> **Task requirements**:
The output must match the entries below exactly.
== Segment start ==
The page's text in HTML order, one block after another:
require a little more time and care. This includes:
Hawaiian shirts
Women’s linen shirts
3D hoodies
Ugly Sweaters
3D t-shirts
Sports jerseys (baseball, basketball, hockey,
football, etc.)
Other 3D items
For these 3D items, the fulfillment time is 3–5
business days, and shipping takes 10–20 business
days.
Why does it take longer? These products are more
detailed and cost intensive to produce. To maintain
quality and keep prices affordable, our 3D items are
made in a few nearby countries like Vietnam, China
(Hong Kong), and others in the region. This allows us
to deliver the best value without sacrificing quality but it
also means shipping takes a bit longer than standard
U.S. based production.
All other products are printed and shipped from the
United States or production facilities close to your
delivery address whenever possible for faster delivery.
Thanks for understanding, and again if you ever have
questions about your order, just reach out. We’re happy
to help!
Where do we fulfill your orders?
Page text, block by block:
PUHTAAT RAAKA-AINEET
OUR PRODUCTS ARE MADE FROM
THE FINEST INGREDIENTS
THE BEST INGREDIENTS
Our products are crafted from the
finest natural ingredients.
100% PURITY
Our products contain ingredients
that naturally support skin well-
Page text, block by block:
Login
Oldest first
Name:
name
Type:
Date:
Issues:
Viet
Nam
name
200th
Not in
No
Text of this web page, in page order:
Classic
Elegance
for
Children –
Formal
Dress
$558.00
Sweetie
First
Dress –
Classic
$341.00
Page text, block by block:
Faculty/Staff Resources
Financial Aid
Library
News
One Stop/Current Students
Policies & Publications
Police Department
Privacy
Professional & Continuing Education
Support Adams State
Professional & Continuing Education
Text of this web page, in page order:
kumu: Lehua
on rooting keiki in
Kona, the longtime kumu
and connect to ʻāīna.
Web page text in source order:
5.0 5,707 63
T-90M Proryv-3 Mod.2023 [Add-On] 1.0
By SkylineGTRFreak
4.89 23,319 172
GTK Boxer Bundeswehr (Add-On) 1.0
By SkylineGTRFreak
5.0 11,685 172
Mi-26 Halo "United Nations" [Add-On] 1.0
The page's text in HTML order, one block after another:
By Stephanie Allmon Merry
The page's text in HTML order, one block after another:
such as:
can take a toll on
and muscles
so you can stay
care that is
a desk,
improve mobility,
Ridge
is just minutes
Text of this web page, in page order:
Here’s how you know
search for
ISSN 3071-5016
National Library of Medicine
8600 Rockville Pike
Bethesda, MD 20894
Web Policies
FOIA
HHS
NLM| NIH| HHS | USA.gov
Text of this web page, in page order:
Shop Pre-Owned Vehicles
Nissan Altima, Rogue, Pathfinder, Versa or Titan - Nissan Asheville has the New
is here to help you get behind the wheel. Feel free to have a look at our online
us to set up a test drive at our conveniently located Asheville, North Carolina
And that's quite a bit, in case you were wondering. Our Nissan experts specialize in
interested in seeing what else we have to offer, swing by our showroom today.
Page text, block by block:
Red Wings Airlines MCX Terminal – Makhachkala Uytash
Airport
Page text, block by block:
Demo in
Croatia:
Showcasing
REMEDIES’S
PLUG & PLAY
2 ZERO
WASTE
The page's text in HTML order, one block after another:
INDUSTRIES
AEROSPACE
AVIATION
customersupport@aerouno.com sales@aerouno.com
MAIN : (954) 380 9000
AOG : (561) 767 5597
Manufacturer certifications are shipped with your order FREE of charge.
== Segment end ==
> **Your solution**:
The page's text in HTML order, one block after another:
require a little more time and care. This includes:
Hawaiian shirts
Women’s linen shirts
3D hoodies
Ugly Sweaters
3D t-shirts
Sports jerseys (baseball, basketball, hockey,
football, etc.)
Other 3D items
For these 3D items, the fulfillment time is 3–5
business days, and shipping takes 10–20 business
days.
Why does it take longer? These products are more
detailed and cost intensive to produce. To maintain
quality and keep prices affordable, our 3D items are
made in a few nearby countries like Vietnam, China
(Hong Kong), and others in the region. This allows us
to deliver the best value without sacrificing quality but it
also means shipping takes a bit longer than standard
U.S. based production.
All other products are printed and shipped from the
United States or production facilities close to your
delivery address whenever possible for faster delivery.
Thanks for understanding, and again if you ever have
questions about your order, just reach out. We’re happy
to help!
Where do we fulfill your orders?
Page text, block by block:
PUHTAAT RAAKA-AINEET
OUR PRODUCTS ARE MADE FROM
THE FINEST INGREDIENTS
THE BEST INGREDIENTS
Our products are crafted from the
finest natural ingredients.
100% PURITY
Our products contain ingredients
that naturally support skin well-
Page text, block by block:
Login
Oldest first
Name:
name
Type:
Date:
Issues:
Viet
Nam
name
200th
Not in
No
Text of this web page, in page order:
Classic
Elegance
for
Children –
Formal
Dress
$558.00
Sweetie
First
Dress –
Classic
$341.00
Page text, block by block:
Faculty/Staff Resources
Financial Aid
Library
News
One Stop/Current Students
Policies & Publications
Police Department
Privacy
Professional & Continuing Education
Support Adams State
Professional & Continuing Education
Text of this web page, in page order:
kumu: Lehua
on rooting keiki in
Kona, the longtime kumu
and connect to ʻāīna.
Web page text in source order:
5.0 5,707 63
T-90M Proryv-3 Mod.2023 [Add-On] 1.0
By SkylineGTRFreak
4.89 23,319 172
GTK Boxer Bundeswehr (Add-On) 1.0
By SkylineGTRFreak
5.0 11,685 172
Mi-26 Halo "United Nations" [Add-On] 1.0
The page's text in HTML order, one block after another:
By Stephanie Allmon Merry
The page's text in HTML order, one block after another:
such as:
can take a toll on
and muscles
so you can stay
care that is
a desk,
improve mobility,
Ridge
is just minutes
Text of this web page, in page order:
Here’s how you know
search for
ISSN 3071-5016
National Library of Medicine
8600 Rockville Pike
Bethesda, MD 20894
Web Policies
FOIA
HHS
NLM| NIH| HHS | USA.gov
Text of this web page, in page order:
Shop Pre-Owned Vehicles
Nissan Altima, Rogue, Pathfinder, Versa or Titan - Nissan Asheville has the New
is here to help you get behind the wheel. Feel free to have a look at our online
us to set up a test drive at our conveniently located Asheville, North Carolina
And that's quite a bit, in case you were wondering. Our Nissan experts specialize in
interested in seeing what else we have to offer, swing by our showroom today.
Page text, block by block:
Red Wings Airlines MCX Terminal – Makhachkala Uytash
Airport
Page text, block by block:
Demo in
Croatia:
Showcasing
REMEDIES’S
PLUG & PLAY
2 ZERO
WASTE
The page's text in HTML order, one block after another:
INDUSTRIES
AEROSPACE
AVIATION
customersupport@aerouno.com sales@aerouno.com
MAIN : (954) 380 9000
AOG : (561) 767 5597
Manufacturer certifications are shipped with your order FREE of charge.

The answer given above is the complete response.